*** RECORDS FOR THIS TASK ***

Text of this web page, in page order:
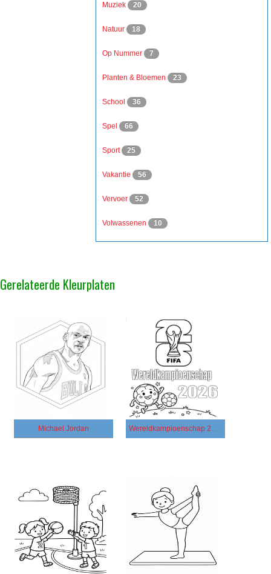
Muziek 20
Natuur 18
Op Nummer 7
Planten & Bloemen 23
School 36
Spel 66
Sport 25
Vakantie 56
Vervoer 52
Volwassenen 10
Gerelateerde Kleurplaten
Michael Jordan Wereldkampioenschap 2026
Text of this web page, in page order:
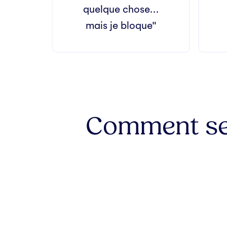
quelque chose…
mais je bloque"
Comment
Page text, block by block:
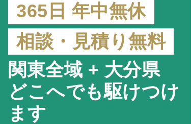
365日 年中無休
相談・見積り無料
関東全域 + 大分県
どこへでも駆けつけ
ます

*** End of RECORDS FOR THIS TASK ***

ASSIGNED TASK: The answer should match the material exactly, with every picture removed.

OUTPUT OF THE EXERCISE:
Text of this web page, in page order:
Muziek 20
Natuur 18
Op Nummer 7
Planten & Bloemen 23
School 36
Spel 66
Sport 25
Vakantie 56
Vervoer 52
Volwassenen 10
Gerelateerde Kleurplaten
Michael Jordan Wereldkampioenschap 2026
Text of this web page, in page order:
quelque chose…
mais je bloque"
Comment
Page text, block by block:
365日 年中無休
相談・見積り無料
関東全域 + 大分県
どこへでも駆けつけ
ます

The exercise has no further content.